2. when you are fitting a graph you do not want to create a list that has the subgraph node and the nodes contained in it. That will create a scenario where you will fit the subgraph and then try to fit the individual stat operators inside the subgraph. This is not the desired behavior. In the fit case, we only want to fit on the subgraph and allow it to handle fitting the nodes within it (the subgraph).

@jperez999 Can you explain more about this point. What part requires that we call the fit method of the Subgraph operator instead of the nodes contained within it? In other words would it work if we called fit on the subnodes but not the Subgraph (if Subgraph was not a StatOperator).

jperez999 commented 1 year ago

Left some style suggestions, but approving as is.
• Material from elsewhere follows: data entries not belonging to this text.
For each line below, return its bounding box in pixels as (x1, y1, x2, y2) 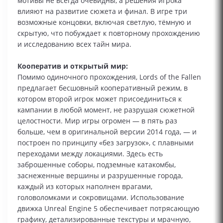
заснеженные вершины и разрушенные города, (17, 171, 183, 181)
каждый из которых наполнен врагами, (17, 182, 152, 192)
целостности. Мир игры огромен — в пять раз (17, 116, 177, 126)
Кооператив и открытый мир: (17, 61, 128, 71)
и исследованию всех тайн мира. (17, 39, 131, 49)
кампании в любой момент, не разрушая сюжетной (17, 105, 195, 115)
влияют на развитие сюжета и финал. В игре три (17, 6, 187, 16)
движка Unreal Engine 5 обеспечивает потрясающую (17, 204, 200, 214)
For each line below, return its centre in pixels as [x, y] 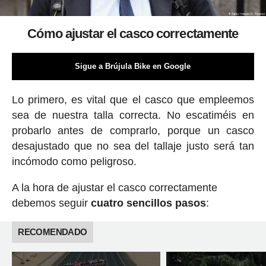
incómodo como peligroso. [74, 161]
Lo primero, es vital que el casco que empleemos [133, 99]
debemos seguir [50, 203]
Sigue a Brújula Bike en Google [133, 66]
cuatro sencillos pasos [147, 203]
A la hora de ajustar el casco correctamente [114, 187]
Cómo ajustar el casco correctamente [133, 33]
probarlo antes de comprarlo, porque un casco [133, 130]
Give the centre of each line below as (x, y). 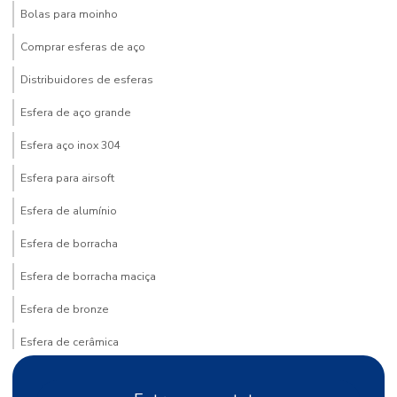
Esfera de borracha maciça (88, 276)
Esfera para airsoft (67, 178)
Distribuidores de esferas (87, 79)
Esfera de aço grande (76, 112)
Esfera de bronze (65, 309)
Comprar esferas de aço (83, 47)
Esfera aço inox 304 (70, 145)
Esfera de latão (60, 374)
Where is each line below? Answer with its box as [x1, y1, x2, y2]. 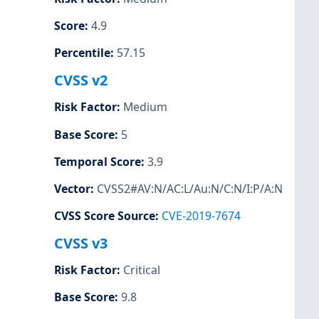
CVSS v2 [54, 70, 108, 90]
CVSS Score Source [54, 207, 155, 224]
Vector [54, 180, 90, 197]
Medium [123, 99, 167, 115]
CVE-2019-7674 [162, 207, 241, 224]
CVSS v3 [54, 234, 108, 253]
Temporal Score [54, 153, 141, 169]
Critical [123, 262, 160, 278]
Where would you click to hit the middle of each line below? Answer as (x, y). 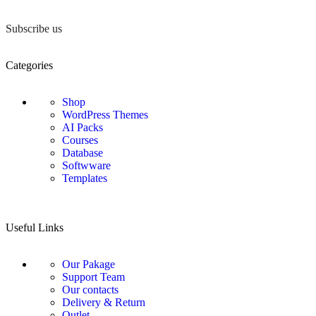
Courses (80, 140)
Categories (29, 65)
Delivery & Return (104, 302)
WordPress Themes (105, 114)
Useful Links (35, 227)
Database (83, 152)
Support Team (93, 276)
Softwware (86, 165)
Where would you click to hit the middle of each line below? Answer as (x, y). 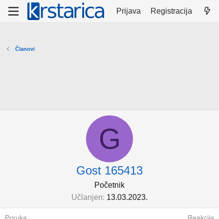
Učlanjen (87, 197)
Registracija (172, 11)
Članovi (25, 49)
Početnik (109, 185)
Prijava (129, 11)
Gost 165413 (109, 170)

You can take or leave the suggestions and merge when you're ready.

I will make the updates in a subsequent PR.

  1. when you are fitting a graph you do not want to create a list that has the subgraph node and the nodes contained in it. That will create a scenario where you will fit the subgraph and then try to fit the individual stat operators inside the subgraph. This is not the desired behavior. In the fit case, we only want to fit on the subgraph and allow it to handle fitting the nodes within it (the subgraph).
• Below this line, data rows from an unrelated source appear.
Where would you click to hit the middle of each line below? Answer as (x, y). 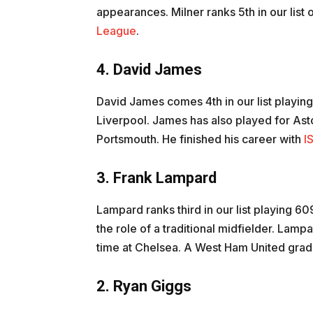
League (116, 31)
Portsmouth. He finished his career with (200, 139)
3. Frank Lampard (156, 178)
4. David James (149, 70)
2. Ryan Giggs (144, 286)
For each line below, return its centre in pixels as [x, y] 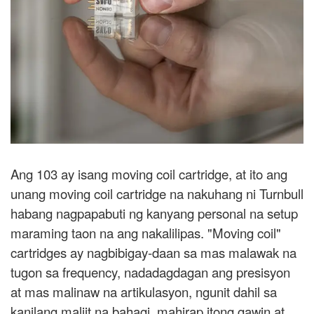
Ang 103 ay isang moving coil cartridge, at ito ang [149, 174]
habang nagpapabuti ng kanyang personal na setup [154, 213]
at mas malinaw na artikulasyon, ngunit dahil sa [144, 292]
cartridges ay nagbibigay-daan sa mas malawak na [153, 253]
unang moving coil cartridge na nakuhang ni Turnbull [157, 194]
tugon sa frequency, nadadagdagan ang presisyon [150, 272]
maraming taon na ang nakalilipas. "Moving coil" [146, 233]
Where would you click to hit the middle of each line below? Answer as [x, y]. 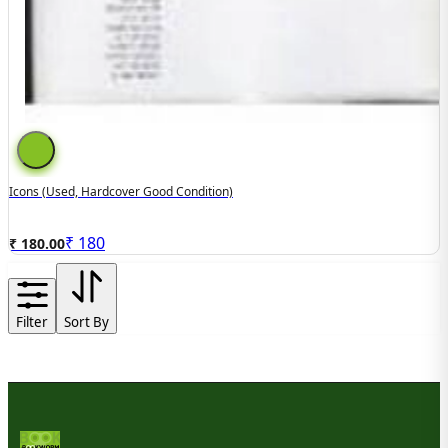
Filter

@jperez999 Can you explain more about this point. What part requires that we call the fit method of the Subgraph operator instead of the nodes contained within it? In other words would it work if we called fit on the subnodes but not the Subgraph (if Subgraph was not a StatOperator).

The Subgraph is a special type of operator, it is considered a graph. This means it should allow for all the capabilities/responsibilities of a graph. We are working toward a position where you could have certain subgraphs in different states, where subgraphs that have been fit already might get connected to other subgraphs that have not been fit. In this case, if you do not allow for subgraphs to fit then each node would have to carry that information. By allowing the subgraph to fit and transform instead of just being a placeholder/divider of nodes, it provides a way to keep that information about fitting and possibly other metadata in the future, at the graph (subgraph) level. We have not yet completely built that feature but we are taking incremental steps in this direction. If we just flattened everything out, we would lose the information about the subgraph as a whole.